■ EXERCISE DIRECTIONS:
Every record should be restated exactly, with no images included.

■ MATERIAL FOR THE TASK:
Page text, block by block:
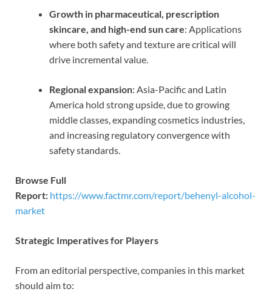
Growth in pharmaceutical, prescription
skincare, and high-end sun care: Applications
where both safety and texture are critical will
drive incremental value.
Regional expansion: Asia-Pacific and Latin
America hold strong upside, due to growing
middle classes, expanding cosmetics industries,
and increasing regulatory convergence with
safety standards.
Browse Full
Report: https://www.factmr.com/report/behenyl-alcohol-
market
Strategic Imperatives for Players
From an editorial perspective, companies in this market
should aim to:
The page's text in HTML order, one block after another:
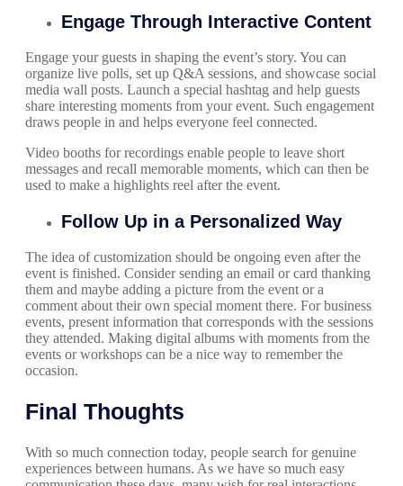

■ SOLUTION TO THIS EXERCISE:
Page text, block by block:
Growth in pharmaceutical, prescription
skincare, and high-end sun care: Applications
where both safety and texture are critical will
drive incremental value.
Regional expansion: Asia-Pacific and Latin
America hold strong upside, due to growing
middle classes, expanding cosmetics industries,
and increasing regulatory convergence with
safety standards.
Browse Full
Report: https://www.factmr.com/report/behenyl-alcohol-
market
Strategic Imperatives for Players
From an editorial perspective, companies in this market
should aim to:
The page's text in HTML order, one block after another:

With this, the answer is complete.